K.K. Pathak, Professor, P.K. Singh, Ex-professor, Abhishek Sharma, Research Scholar, Dept. Civil Engineering, IIT (BHU), Varanasi, India, Ravish Raj, Undergraduate Student,Dept. Civil Engineering, IIEST Shibpur, Howrah, India
Scour is a natural phenomenon caused by the erosive action of flowing stream on alluvial beds. Failure of bridge due to scour at their foundations, which in this case consisted of abutments and pier, one 1.2 dia, 18m deep pile, is a common occurrence. According to Ahmed and Rajaratnam (2000), the bed shear stress near nose of the wing-wall and abutment is amplified by nearly 3.6 times the bed shear stress of approaching flow. Garde et al (1961) concluded that the flow Froude number for the normal channel flow adequately represents the effect of approaching flow velocity on the maximum scour depth. Kandasamy (1989) showed that the scour depth increases with increase in flow depth due to incorporation of the flow Froude number.Laursen (1958, 1960, 1963), Gill (1972), Wong (1982), Tey (1984),Kwan (1984), Kandasamy (1989) and Melville (1992, 1995, 1997) considered shear velocity in their approach. Dongol(1994) conducted an extensive series of experiments to study the effect of approaching flow velocity on scour depth at vertical-wall, wing-wall and spill-through abutments under live bed conditions in uniform and non-uniform sediments. His results are complimentary to the studies of Chiew (1984) and Baker (1986) for live-bed scour at bridge piers in uniform and non-uniform sediments, respectively. Dey and Barbhuiya (2004a) reported that for smaller flow depths, the equilibrium scour depth increases significantly with increase in flow depth, whereas for higher flow depths, equilibrium scour depth is independent of flow depth.Kandasamy (1989) pointed out that if the length of the abutment is increased, the opening ratio decreases, and the effect on scour depth of such a change can be ascribed to both a decrease in contraction ratio and an increase in abutment length.

Two parallel minor deck slab bridges of span 36.0m each exist side by side at km 24.3 of BBSC road in District Shravasti, U.P, India (fig. 1). The bridges consist of 4-spans of 9.0 m each, over two abutments at the ends and 3 wall type piers in between. The RCC abutment and piers are founded over 1.2 m diameter 18.0 m deep piles as per details shown in Fig-2(a).

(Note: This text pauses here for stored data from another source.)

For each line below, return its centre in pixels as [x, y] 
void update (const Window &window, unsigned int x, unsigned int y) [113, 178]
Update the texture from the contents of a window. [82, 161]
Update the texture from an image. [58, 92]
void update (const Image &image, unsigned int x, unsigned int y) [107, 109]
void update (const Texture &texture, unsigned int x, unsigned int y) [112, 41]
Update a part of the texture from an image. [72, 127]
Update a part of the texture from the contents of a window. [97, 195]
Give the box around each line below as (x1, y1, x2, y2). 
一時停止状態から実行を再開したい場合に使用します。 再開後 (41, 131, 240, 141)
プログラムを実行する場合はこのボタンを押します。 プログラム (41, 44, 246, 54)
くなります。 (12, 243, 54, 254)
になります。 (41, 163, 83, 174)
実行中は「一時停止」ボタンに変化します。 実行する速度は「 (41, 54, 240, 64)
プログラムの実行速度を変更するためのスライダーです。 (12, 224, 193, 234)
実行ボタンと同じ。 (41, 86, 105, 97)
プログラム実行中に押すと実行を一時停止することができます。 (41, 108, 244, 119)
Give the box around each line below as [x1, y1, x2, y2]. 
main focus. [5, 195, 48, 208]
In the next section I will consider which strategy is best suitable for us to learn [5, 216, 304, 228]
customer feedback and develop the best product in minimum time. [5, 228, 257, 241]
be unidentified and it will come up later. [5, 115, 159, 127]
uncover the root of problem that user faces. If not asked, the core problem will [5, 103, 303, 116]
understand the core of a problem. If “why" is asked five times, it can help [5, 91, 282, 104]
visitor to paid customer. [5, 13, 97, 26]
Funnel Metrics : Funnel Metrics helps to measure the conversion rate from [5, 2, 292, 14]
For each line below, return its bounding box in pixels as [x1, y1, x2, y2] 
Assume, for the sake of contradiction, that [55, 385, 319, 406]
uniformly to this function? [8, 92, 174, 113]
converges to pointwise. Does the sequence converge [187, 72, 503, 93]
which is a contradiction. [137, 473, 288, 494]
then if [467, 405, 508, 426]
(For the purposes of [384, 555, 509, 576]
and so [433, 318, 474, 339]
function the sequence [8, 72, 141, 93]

During monsoon in the year 2017, due to release of excess water from Rapti barrage there was sudden increased discharge in the stream over which the minor bridges exist. On the upstream side of the bridges, there was ponding due to backwater. The water level difference between the upstream and downstream of the bridges caused increased water velocity in the stream, resulting in accelerated scouring. The downstream bridge had some bed protection due to dumping of stone boulders and sand bags during the scour, and therefore, it was prevented from any major damage and it was saved. The upstream bridge was not so well protected and major scouring occurred near the right abutment and the adjacent pier, causing tilting and settlement of the abutment and the pier near it. This resulted in tilting of slab over the end span and damage of nearby approach slab. As a result, out of the two bridges, the upstream bridge became unserviceable and it was closed to traffic. The site was inspected by the consultants (Authors 1& 2) on 12th Nov. 2017.
Since the two bridges connect Bahraich and Bhinga, which are two district headquarters of Uttar Pradesh (Fig.1) closure of one of the bridges became vulnerable. The downstream bridge, which was saved from major damage and remained the only connecting bridge between Bahraich and Bhinga, and it also needed protection against scour before the next monsoon.
As major scour in the downstream bridge was successfully prevented by dumping of boulders and sand bags, it was concluded that the streambed, if suitably protected by proper bed and side protection, any future scour due to increased flow can be successfully prevented.
Damages in the Upstream Bridge
The major damage consisted in scour of the right abutment and the adjacent pier foundation, resulting in dislodging of the deck slab resting on these. During scouring, as the scour around the piles increased, the frictional resistance to piles from soil decreased, causing their tilting and settlement. No structural damages to deck slabs, abutments, piers, piles and pile caps werereported. However, the approach slab was damaged due to scour of embankment below it (Fig.2-b,c,d)

Repair and Remedial Measures
Survival of the downstream adjacent bridge due to opening of gates of Rapti barrage and high discharge in the stream indicated that there was no major design fault in the bridges. If suitable bed and side protection works are carried out, foundation scour and scour of the approach roads can be controlled successfully.
Bed and side protection against scour
Before carrying out the bed and side protection works, suitable packing around the exposed piles, up to the stream bed level was necessary. Also, cutting or filling of the bed, and embankment sides up to the bed level, was carried out. Local coarse grained well compacted cohesive soil in layers, was used for the filling in the bed and around the piles of the two bridges which were not damaged due to excessive scour.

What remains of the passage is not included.